Воспоминания о Николае Ивановиче Либане | страница 2



Я опустил голову:

— Мне хотелось бы заниматься современностью…

— Вольному воля, — ответил он в своей насмешливой интонации. И прибавил, поняв мои мысли: — Литературной критикой хотите заниматься? Похвальное намерение. Но там Вас этому не научат.

— А где… научат? — проговорил я, пряча глаза.

— Где? Встречный вопрос: кто самый лучший критик в истории русской литературы, включая, конечно, и советскую?

— Писарев! — выпалил я, оправившись от оцепенения.

— Типичный ответ девятиклассника… Лучший критик — Чернышевский. Если говорить о литературной критике в собственном смысле слова, а не о попутных занятиях, иногда очень важных.

— Николай Иванович, — пробормотал я неуверенно, — Вы позволите мне… приходить к Вам… и… общаться?

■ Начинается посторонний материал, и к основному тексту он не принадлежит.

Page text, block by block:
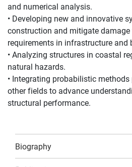
and numerical analysis.
• Developing new and innovative
construction and mitigate
requirements in infrastructure and
• Analyzing structures in coastal
natural hazards.
• Integrating probabilistic
other fields to advance
structural performance.
Biography
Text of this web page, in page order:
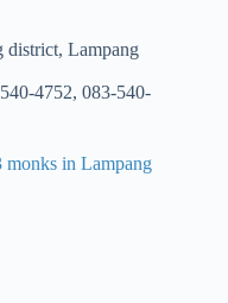
Lampang
4752, 083-540-
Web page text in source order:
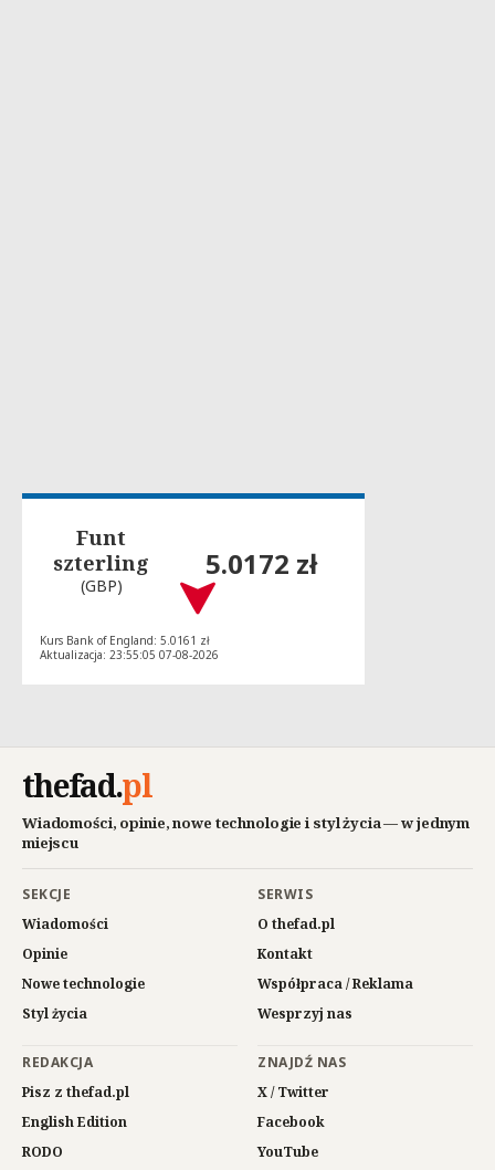
Funt
szterling
(GBP)
5.0172 zł
Kurs Bank of England: 5.0161 zł
Aktualizacja: 23:55:05 07-08-2026
thefad.pl
Wiadomości, opinie, nowe technologie i styl życia — w jednym
miejscu
SEKCJE
Wiadomości
Opinie
Nowe technologie
Styl życia
SERWIS
O thefad.pl
Kontakt
Współpraca / Reklama
Wesprzyj nas
REDAKCJA
Pisz z thefad.pl
English Edition
RODO
ZNAJDŹ NAS
X / Twitter
Facebook
YouTube

Мне там… в советской литературе… будет не хватать Буслаева, Нестора и… да… и Чернышевского.

Не помню, сказал ли он мне: «Я в Вас верю». Кажется, нет. (Это мне три года спустя весьма отчетливо сказал Лев Якименко.) Но от прощания с Либаном осталось именно это сложное чувство: сожаление и вера.

Четыре года спустя судьба дала случай убедиться в его отношении ко мне. Последующие редкие и лестные для меня разговоры (в частности о «Лесковском ожерелье») с уже совершенно седым учителем — я оставляю «за рамками кадра», а о том, что было «на краю рамки» — в 1956 году, — скажу. В числе других распределенных в аспирантуру выпускников я сдал вступительные экзамены (довольно тяжелые, кстати) и в числе этих выпускников, прошедших конкурс, получил документы обратно — как человек, не имеющий трудового стажа. Спорить было бесполезно: решение «орабочить» науку было принято на уровне ЦК партии — в связи с восстанием в Венгрии. Никому на советской кафедре и в голову не пришло защищать меня в такой ситуации: дело пахло политикой.

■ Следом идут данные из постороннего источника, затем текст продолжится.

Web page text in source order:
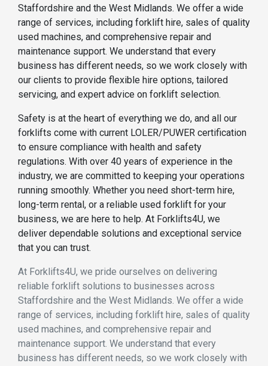
Staffordshire and the West Midlands. We offer a wide
range of services, including forklift hire, sales of quality
used machines, and comprehensive repair and
maintenance support. We understand that every
business has different needs, so we work closely with
our clients to provide flexible hire options, tailored
servicing, and expert advice on forklift selection.
Safety is at the heart of everything we do, and all our
forklifts come with current LOLER/PUWER certification
to ensure compliance with health and safety
regulations. With over 40 years of experience in the
industry, we are committed to keeping your operations
running smoothly. Whether you need short-term hire,
long-term rental, or a reliable used forklift for your
business, we are here to help. At Forklifts4U, we
deliver dependable solutions and exceptional service
that you can trust.
At Forklifts4U, we pride ourselves on delivering
reliable forklift solutions to businesses across
Staffordshire and the West Midlands. We offer a wide
range of services, including forklift hire, sales of quality
used machines, and comprehensive repair and
maintenance support. We understand that every
business has different needs, so we work closely with
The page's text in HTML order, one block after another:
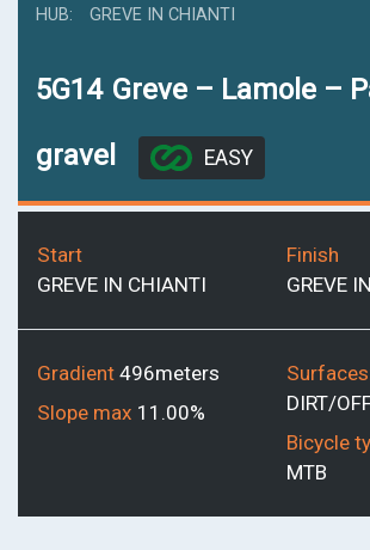
HUB GREVE IN CHIANTI
5G14 Greve – Lamole –
gravel
EASY
Start
GREVE IN CHIANTI
Finish
GREVE
Gradient 496meters
Slope max 11.00%
DIRT/
Bicycle
MTB
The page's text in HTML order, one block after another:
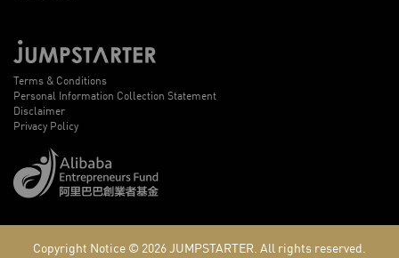
Terms & Conditions
Personal Information Collection Statement
Disclaimer
Privacy Policy
Copyright Notice © 2026JUMPSTARTER. All rights reserved.
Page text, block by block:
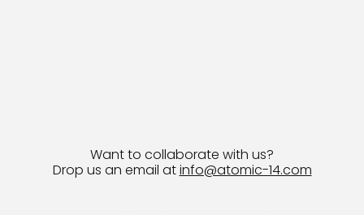
Want to collaborate with us?
Drop us an email atinfo@atomic-14.com
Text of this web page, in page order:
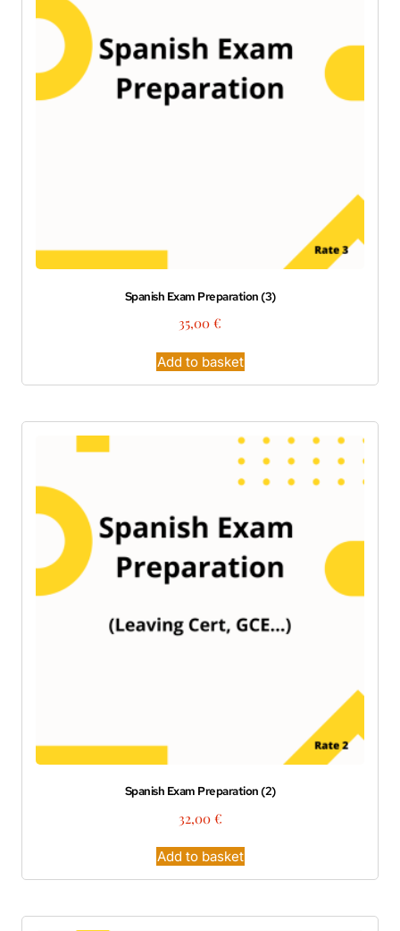
Spanish Exam Preparation (3)
35,00 €
Add to basket
Spanish Exam Preparation (2)
32,00 €
Add to basket
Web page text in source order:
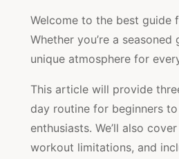
Welcome to the best guide
Whether you’re a
unique atmosphere for
This article will provide
day routine for beginners
enthusiasts. We’ll also
workout limitations, and
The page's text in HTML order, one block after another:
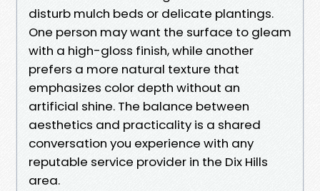
disturb mulch beds or delicate plantings.
One person may want the surface to gleam
with a high-gloss finish, while another
prefers a more natural texture that
emphasizes color depth without an
artificial shine. The balance between
aesthetics and practicality is a shared
conversation you experience with any
reputable service provider in the Dix Hills
area.

Единственный, кто пошел в деканат и попробовал меня «отстоять», был Николай Иванович, у которого я проучился-то один семестр за пять лет до того. Разумеется, я не от него узнал, что он пытался мне помочь. Пересказали…

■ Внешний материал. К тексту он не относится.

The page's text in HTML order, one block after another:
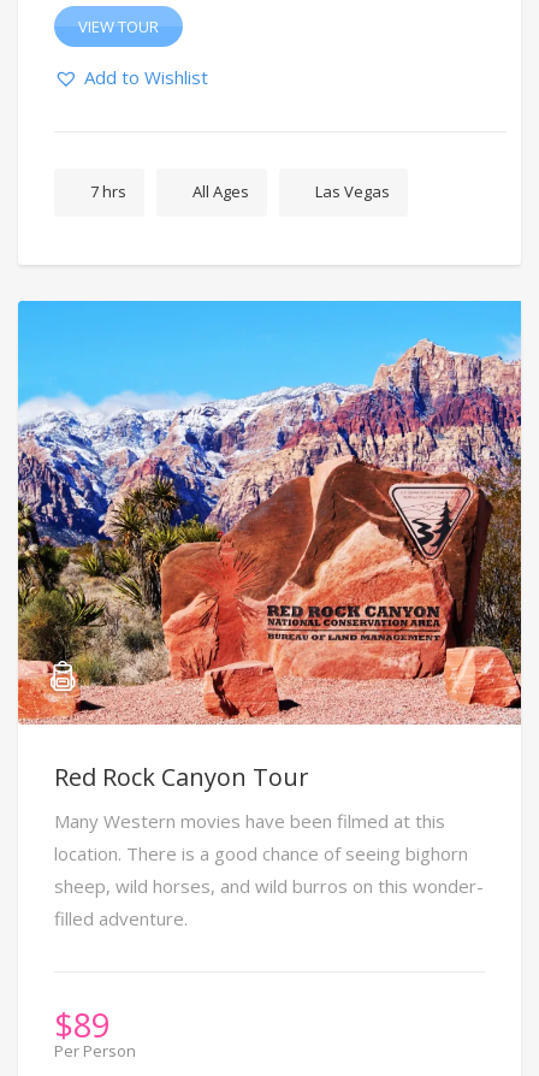
VIEW TOUR
Add to Wishlist
7 hrs All Ages Las Vegas
Red Rock Canyon Tour
Many Western movies have been filmed at this
location. There is a good chance of seeing bighorn
sheep, wild horses, and wild burros on this wonder-
filled adventure.
$89
Per Person
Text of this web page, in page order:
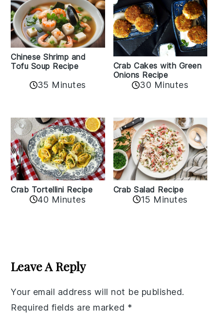
Chinese Shrimp and
Tofu Soup Recipe
35 Minutes
Crab Cakes with Green
Onions Recipe
30 Minutes
Crab Tortellini Recipe
40 Minutes
Crab Salad Recipe
15 Minutes
Interactions
Leave A Reply
Your email address will not be published.
Required fields are marked *

А от считанных часов семинара на первом курсе остался в моей памяти навсегда — невысокий, крепкий человек с ироническим взглядом из-под кустистых бровей и «прочными» согласными в ясной русской речи:

— Чтобы научиться слышать стих, надо набить себе ухо…

Инна Ерина (Пашинина)

Элегантный, как-то необыкновенно элегантно сложенный, с неизменной тросточкой, что, безусловно, придавало ему определенный шарм…

Он был заметен даже в толпе. Я до сих пор отчетливо вижу его, пробирающегося сквозь поток вечно шумных и хлопотливых студентов в нашем узком факультетском коридоре. Или на Моховой, направляющегося на факультет мимо университетской чугунной решетки. Сколько было потом разговоров: «Видели Либана…»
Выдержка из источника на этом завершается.